The insurance-linked securities (ILS) and reinsurance linked investments market may be one of the better positioned for any additional scrutiny the U.S. Securities and Exchange Commission (SEC) decides to place on managers of illiquid assets.
This weekend the Financial Times highlighted ILS as one of the asset classes which has seen an increasing level of scrutiny of fund managers in Europe from the U.S. regulator as it tries to respond to concerns about the valuation of illiquid assets.
The FT says the additional scrutiny is a result of a new push to increase oversight of funds which conduct business in the U.S. but are registered abroad. In particular funds which invest in illiquid or less liquid assets are particularly targeted by the SEC.
There have been some scandals regarding asset valuation in other alternative asset classes. This is something which is expected to become more common as new, alternative asset classes emerge which link investment returns to assets which are particularly difficult to value and which often lack any secondary liquidity.
Of course ILS is considered a relatively illiquid asset class, except for the catastrophe bonds which have secondary market transferability and because, as is the nature with reinsurance risks, valuation is not a simple procedure. However the ILS market has been working hard to ensure that valuations are performed regularly, actuarial reviews are also conducted and investors are kept as appraised of asset values, as well as any issues which could impact them, as is possible.
The FT’s article could be read as the SEC making a push to apply scrutiny to ILS alone, but we don’t believe this to be the case. Rather, investment managers we’ve spoken with at some London-based hedge funds have reported that the SEC is looking at many illiquid and alternative asset classes and that ILS has not been singled out alone. It seems the FT perhaps had more luck getting a comment from an ILS manager than anyone else for this story, perhaps a testament to this markets willingness to be transparent.
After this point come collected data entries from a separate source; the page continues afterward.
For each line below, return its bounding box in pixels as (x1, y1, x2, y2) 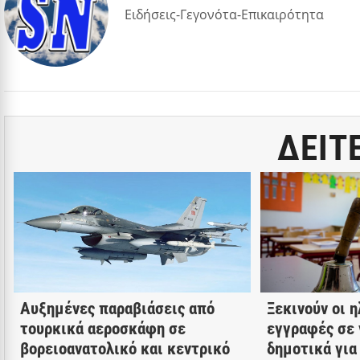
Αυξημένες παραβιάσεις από (20, 298, 215, 318)
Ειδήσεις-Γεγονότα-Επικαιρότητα (125, 5, 324, 23)
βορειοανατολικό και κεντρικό (20, 338, 230, 358)
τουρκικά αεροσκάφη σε (20, 318, 186, 338)
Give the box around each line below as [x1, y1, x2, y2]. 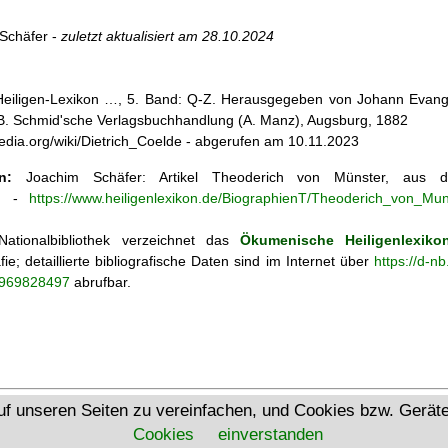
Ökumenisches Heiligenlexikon [143, 400, 337, 417]
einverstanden [218, 425, 323, 444]
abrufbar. [70, 273, 131, 290]
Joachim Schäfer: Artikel [11, 168, 212, 185]
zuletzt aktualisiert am [61, 28, 202, 45]
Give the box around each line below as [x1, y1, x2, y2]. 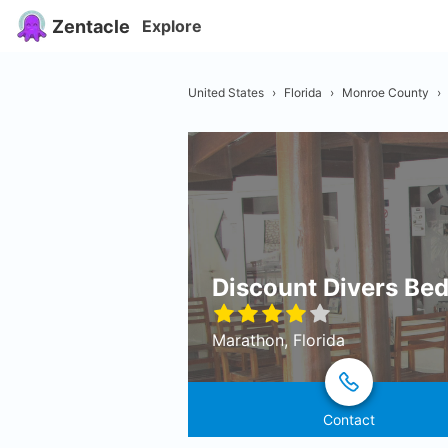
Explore [142, 16, 202, 36]
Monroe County [342, 84, 429, 100]
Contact [323, 411, 376, 428]
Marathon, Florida [212, 330, 345, 350]
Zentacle [52, 15, 130, 37]
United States [188, 84, 264, 100]
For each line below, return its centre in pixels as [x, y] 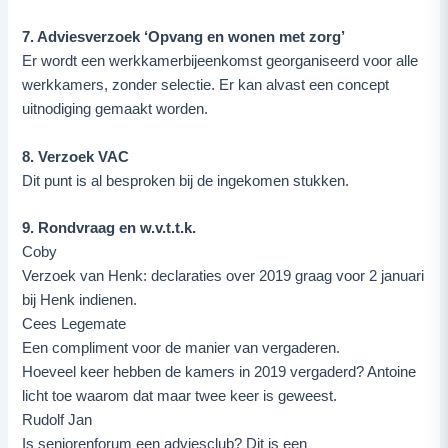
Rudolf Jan [57, 419]
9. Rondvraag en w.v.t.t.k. [109, 227]
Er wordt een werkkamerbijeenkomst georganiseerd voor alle [220, 60]
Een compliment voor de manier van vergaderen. [185, 347]
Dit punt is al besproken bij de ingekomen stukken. [186, 180]
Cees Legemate [74, 323]
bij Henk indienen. [84, 299]
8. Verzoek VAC [76, 156]
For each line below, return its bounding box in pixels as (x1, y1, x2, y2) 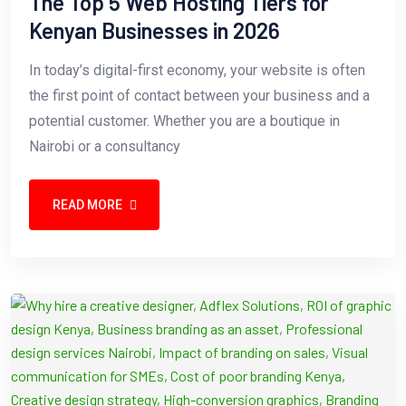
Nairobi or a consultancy (29, 138, 180, 156)
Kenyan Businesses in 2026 (29, 17, 280, 44)
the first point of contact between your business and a (29, 87, 370, 105)
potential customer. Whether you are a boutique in (29, 112, 340, 130)
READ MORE (52, 197, 122, 212)
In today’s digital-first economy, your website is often (29, 62, 365, 80)
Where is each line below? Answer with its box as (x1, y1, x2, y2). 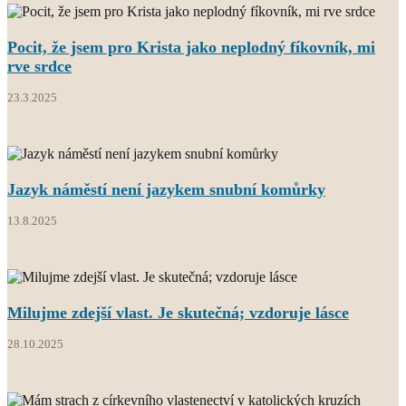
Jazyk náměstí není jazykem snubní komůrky (7, 179, 325, 198)
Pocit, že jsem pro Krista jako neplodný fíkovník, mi (7, 37, 375, 56)
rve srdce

The SEC is said to be focusing on the valuation of assets which, while technically marketable, have little in the way of secondary trading making deriving a current, fair price more challenging. ILS of course fits this area of the hedge fund market quite nicely, so no surprise to see it a target. Other assets in areas such as collateralized loan obligations and alternatives like infrastructure and timber have also seen increased scrutiny in recent weeks it is reported.
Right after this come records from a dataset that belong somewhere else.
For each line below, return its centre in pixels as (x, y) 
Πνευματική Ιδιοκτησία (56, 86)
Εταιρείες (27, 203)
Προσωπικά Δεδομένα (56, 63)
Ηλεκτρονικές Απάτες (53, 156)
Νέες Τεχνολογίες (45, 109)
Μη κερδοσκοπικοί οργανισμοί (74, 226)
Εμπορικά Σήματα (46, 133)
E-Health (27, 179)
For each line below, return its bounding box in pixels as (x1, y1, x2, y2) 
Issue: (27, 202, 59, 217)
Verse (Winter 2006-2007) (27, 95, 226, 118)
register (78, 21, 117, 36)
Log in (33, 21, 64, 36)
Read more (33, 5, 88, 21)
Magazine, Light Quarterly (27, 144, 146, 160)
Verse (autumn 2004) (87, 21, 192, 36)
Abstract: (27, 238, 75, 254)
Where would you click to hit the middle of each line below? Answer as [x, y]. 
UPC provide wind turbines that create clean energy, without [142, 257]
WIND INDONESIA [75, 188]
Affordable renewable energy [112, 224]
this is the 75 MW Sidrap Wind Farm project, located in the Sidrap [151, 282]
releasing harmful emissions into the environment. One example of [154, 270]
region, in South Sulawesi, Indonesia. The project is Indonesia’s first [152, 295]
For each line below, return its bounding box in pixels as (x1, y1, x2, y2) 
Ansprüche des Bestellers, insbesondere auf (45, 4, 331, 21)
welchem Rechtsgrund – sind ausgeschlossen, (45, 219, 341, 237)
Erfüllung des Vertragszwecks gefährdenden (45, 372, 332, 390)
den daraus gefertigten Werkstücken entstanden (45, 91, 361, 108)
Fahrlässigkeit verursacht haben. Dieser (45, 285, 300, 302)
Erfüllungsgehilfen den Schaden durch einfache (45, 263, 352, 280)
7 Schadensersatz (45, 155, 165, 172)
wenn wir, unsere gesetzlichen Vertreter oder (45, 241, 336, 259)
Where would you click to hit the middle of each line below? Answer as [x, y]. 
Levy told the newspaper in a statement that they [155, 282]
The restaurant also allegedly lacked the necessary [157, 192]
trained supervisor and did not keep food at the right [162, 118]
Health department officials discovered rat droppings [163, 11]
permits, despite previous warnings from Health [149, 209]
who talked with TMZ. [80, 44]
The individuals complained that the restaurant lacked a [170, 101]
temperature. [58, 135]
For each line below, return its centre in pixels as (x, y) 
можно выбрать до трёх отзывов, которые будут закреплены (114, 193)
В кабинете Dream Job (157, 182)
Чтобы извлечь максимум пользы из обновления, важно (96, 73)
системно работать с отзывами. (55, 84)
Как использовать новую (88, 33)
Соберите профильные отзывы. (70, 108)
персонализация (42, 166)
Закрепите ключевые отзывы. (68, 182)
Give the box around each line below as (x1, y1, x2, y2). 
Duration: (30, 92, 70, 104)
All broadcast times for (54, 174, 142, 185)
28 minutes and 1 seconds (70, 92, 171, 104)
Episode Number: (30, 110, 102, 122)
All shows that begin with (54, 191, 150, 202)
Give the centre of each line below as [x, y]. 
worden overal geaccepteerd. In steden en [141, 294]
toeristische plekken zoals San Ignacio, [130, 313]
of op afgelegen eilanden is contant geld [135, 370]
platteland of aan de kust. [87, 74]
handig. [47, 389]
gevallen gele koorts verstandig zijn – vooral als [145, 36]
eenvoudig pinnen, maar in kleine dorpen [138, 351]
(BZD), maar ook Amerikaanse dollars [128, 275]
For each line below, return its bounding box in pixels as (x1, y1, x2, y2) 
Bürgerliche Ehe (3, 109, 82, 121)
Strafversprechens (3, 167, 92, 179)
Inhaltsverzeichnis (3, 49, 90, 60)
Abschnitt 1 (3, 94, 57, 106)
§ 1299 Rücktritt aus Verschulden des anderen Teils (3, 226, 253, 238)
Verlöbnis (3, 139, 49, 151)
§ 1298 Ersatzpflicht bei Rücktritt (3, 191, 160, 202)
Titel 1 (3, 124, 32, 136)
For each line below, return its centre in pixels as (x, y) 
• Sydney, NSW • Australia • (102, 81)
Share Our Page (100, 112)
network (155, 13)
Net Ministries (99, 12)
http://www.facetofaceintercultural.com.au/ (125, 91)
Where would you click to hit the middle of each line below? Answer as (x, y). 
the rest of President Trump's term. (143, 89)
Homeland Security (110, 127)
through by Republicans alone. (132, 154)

Ever since the ILS asset class developed, managers and investors have been acutely aware that valuation of their assets is critical to keeping investors and attracting new ones, meaning that if they want to be taken seriously and grow their assets under management they need to have robust and defensible valuation strategies in place.
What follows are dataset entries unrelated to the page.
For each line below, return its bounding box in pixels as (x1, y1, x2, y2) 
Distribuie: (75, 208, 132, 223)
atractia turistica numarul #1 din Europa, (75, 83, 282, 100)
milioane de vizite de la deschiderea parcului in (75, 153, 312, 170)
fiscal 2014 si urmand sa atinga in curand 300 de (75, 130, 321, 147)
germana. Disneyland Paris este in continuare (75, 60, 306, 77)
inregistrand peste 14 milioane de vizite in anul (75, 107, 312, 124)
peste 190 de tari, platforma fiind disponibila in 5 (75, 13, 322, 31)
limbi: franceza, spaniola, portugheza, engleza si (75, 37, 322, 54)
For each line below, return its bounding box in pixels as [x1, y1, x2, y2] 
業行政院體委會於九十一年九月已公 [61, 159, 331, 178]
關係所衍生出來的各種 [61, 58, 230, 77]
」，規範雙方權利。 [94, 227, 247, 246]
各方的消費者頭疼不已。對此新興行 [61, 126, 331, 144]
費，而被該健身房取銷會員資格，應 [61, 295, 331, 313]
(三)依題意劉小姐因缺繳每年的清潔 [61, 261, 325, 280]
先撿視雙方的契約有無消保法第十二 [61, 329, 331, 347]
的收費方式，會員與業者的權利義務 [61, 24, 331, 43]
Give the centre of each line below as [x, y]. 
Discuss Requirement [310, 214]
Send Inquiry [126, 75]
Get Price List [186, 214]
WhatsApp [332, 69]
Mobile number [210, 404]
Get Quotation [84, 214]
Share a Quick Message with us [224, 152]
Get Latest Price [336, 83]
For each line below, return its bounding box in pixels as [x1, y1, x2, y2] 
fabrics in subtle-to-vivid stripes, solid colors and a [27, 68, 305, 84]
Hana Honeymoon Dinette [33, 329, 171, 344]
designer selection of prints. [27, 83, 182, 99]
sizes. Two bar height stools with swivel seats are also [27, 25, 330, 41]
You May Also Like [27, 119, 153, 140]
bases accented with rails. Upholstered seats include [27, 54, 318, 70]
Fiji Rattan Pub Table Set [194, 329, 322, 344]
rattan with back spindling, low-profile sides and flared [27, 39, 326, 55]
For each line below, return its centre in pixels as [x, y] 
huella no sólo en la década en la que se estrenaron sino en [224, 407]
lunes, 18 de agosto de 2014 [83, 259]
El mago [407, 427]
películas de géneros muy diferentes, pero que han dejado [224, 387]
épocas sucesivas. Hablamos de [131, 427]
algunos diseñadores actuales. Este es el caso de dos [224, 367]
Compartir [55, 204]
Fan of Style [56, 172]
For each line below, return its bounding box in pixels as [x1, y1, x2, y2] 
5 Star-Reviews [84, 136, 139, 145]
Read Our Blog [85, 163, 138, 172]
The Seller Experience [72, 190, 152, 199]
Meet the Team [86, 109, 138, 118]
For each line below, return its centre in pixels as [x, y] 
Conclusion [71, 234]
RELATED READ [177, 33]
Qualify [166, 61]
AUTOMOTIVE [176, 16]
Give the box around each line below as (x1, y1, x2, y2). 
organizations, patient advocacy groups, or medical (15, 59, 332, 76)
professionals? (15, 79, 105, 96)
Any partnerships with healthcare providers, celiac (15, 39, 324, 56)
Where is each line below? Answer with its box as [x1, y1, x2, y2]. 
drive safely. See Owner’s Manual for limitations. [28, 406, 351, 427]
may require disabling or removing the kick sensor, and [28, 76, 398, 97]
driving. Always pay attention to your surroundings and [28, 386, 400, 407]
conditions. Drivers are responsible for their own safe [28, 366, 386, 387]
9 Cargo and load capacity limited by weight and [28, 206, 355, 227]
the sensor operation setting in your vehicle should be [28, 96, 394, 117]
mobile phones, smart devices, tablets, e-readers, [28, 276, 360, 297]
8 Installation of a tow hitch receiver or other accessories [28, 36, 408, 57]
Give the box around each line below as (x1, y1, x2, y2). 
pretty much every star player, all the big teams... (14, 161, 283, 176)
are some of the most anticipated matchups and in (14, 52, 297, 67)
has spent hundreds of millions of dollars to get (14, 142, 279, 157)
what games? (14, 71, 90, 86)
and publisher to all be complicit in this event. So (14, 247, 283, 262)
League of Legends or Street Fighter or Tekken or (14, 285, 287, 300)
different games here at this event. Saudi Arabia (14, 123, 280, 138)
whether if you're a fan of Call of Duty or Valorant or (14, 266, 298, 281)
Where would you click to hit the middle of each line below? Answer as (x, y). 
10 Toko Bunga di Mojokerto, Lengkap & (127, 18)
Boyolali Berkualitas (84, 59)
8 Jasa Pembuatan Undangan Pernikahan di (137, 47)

As a result the ILS market has specialist firms that offer specific ILS valuation services, large global consultancies offering valuation reviews, auditors keeping track of valuation processes as well as the more typical actuarial providers of reinsurance portfolio valuations which most use as well. In fact, gaining an independent verification of their ILS funds asset values is a key part of every ILS manager’s internal process, at least for those we speak with.
Given the sophistication of the global reinsurance market, it’s likely that insurance linked funds may actually be much more robustly valued, so as a result better positioned to receive this additional scrutiny, than a lot of other alternative asset classes. Many alternative asset classes do not have the same wide range of service providers targeting this key valuation offering for their markets.
Of course, as with any investment fund market, there will be differences between the valuation processes of different ILS managers and some may have a much greater proportion of illiquid assets than others. As such there is no one-size fits all solution to valuation meaning that some sort of suggestion for best practice could be the most likely move by the SEC if it wants to minimise concerns over asset valuation.
It will be interesting to see whether the SEC comes out with any new regulatory requirements, such as mandated maximum intervals between valuations, after this (reported) heightened level of scrutiny. ILS managers, with their use of valuation service providers, actuaries and auditors already firmly embedded in their funds due-diligence processes, are likely among the best positioned to respond to any increase in regulatory oversight.